The health effect of other air pollutants is explored in many researches, e.g., fine particulate matter (PM2.5) [2, 9, 16]. Conclusions different from this paper are drawn. For instance, NO and NO2 are two main air pollutants that are positively associated with respiratory diseases [17], as CO and NO2 in Qatar [18], and benzene in Drammen, Norway [15]. However, the data of PM2.5, NO, CO, and benzene was not collected until 2015 in China. So the data is not available and its health effect is not estimated in this study. On the other hand, those air pollutants show significant health effect only in particular local area or environment.
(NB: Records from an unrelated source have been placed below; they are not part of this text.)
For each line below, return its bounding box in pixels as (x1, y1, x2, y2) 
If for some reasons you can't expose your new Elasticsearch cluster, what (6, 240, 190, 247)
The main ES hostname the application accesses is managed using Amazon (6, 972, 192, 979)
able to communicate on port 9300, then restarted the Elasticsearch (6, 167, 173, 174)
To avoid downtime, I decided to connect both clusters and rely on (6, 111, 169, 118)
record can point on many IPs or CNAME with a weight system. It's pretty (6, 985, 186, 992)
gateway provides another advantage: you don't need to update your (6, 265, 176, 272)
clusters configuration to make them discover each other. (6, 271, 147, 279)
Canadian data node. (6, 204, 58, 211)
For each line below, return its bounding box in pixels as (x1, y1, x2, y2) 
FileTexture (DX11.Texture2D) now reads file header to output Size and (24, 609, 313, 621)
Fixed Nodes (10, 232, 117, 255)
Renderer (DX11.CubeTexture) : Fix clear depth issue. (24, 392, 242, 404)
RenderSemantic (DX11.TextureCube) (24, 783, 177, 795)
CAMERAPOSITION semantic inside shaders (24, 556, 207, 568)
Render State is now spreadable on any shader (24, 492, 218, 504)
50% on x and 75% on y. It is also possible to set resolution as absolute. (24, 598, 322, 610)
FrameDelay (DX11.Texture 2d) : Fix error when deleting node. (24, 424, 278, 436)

In Chongqing, PM10 is more significant than NO2 and SO2, as shown in our results.

Since this study focuses on estimating the exposure–lag–response association between air pollution and local respiratory disease morbidity on a daily basis, some potentially relevant factors are not investigated, including gender, age, and smoking subgroups. The subgroup distribution of the factors neglected does not vary day by day in a particular city.
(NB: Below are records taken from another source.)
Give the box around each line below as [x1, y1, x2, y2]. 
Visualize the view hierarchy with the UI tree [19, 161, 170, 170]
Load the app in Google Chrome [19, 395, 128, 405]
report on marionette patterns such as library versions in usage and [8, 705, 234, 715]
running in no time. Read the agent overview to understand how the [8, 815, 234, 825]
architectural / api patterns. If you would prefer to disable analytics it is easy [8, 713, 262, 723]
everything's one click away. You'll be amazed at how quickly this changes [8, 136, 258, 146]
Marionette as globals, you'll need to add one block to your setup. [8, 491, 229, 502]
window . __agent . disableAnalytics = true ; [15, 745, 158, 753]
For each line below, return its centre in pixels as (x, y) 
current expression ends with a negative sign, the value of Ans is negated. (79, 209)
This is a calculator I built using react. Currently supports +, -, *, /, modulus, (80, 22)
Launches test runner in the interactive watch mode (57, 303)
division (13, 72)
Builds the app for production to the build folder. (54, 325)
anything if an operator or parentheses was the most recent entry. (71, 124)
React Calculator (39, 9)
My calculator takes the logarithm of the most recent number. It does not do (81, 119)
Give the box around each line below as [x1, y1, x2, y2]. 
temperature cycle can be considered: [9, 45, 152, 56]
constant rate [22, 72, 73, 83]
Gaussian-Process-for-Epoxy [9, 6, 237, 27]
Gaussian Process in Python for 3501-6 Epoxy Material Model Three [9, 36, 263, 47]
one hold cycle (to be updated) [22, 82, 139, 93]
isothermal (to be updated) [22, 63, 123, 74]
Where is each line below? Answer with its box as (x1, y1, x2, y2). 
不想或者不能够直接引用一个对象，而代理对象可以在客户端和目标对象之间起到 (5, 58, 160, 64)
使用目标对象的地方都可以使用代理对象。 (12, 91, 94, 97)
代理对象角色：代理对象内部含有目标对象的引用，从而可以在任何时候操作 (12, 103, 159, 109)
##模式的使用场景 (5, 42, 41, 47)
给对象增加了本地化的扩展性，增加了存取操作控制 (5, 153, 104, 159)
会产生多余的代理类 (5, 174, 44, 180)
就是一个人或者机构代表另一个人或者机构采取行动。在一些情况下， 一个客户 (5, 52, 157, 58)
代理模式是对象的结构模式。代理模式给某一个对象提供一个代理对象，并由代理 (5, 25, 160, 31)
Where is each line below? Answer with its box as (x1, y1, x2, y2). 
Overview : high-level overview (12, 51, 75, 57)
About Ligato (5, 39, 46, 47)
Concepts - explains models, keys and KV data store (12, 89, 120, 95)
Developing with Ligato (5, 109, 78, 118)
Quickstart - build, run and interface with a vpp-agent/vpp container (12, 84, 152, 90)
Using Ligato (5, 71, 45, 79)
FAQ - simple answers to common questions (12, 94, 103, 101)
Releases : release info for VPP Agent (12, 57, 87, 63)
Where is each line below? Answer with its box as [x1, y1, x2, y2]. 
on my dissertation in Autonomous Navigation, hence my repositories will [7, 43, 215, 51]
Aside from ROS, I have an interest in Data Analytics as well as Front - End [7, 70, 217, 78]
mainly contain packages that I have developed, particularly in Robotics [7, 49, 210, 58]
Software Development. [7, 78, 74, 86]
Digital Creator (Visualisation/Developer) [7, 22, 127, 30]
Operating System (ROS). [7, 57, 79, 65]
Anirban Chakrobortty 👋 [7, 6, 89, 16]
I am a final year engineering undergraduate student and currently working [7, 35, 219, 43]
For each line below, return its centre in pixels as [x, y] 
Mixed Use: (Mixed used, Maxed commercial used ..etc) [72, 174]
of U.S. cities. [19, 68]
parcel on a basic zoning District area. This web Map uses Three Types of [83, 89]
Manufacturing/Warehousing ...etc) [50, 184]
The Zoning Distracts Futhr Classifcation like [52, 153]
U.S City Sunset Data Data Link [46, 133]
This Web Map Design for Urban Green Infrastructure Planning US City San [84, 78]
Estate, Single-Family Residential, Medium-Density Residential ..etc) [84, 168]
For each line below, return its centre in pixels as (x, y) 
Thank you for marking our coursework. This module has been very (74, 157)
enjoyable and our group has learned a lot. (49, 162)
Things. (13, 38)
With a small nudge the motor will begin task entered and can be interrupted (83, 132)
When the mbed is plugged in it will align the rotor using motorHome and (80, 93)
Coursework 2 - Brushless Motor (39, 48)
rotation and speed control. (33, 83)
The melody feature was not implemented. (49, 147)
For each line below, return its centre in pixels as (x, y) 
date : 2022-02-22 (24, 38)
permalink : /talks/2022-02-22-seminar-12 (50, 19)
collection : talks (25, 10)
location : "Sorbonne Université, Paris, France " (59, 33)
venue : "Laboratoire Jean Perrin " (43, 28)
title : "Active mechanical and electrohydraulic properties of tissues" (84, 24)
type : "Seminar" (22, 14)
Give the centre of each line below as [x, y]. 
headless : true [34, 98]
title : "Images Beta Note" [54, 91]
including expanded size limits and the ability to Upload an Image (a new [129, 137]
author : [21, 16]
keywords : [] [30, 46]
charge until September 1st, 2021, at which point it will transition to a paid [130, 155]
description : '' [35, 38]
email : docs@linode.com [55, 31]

In addition, some confounders, which are significant in other papers, are not included in the best-fitted model, e.g., seasonal indicator. A seasonal subseries plot of the daily admissions is shown in Fig. 5. As we can see, the means for each month are relatively close and show no obvious pattern. Chongqing is a hot city. The mean ± SD of the daily maximum temperature is 22.74 ± 9.30 °C. Meanwhile, a correlation test between the 8-day moving average of the maximum temperature and the seasonal indicator suggests high association. The Pearson’s correlation coefficient is 0.828 ± 0.013 for 95% confidence interval. The result of the Augmented Dickey-Fuller (ADF) test shows that the two time series are nonstationary and cointegrated. That is the reason why the confounder term fitted is a smooth term of the last 8-day moving average of the maximum temperature, which may be more significant than the seasonal indicator.

Fig. 5
figure 5

Seasonal subseries plot of the daily admissions

6 Conclusion

The modeling framework of DLNM combining with GAM is commonly used to estimate the health effects of protracted exposure events of varying intensities sustained with time. In this paper, we demonstrate the fitting and testing processes used to quantify the health risk of air pollution on respiratory disease morbidity in Chongqing City, China. With meticulous model selection and result analysis, our results suggest that the model fits the data well. There are different results and conclusions existed in other related studies. However, all the differences may come from the different environment of the research areas. The result model can be used to predict the relative risk of increased air pollution or the cumulative health effects of a history of exposure to air pollution in Chongqing within a limited lag range of 40 days.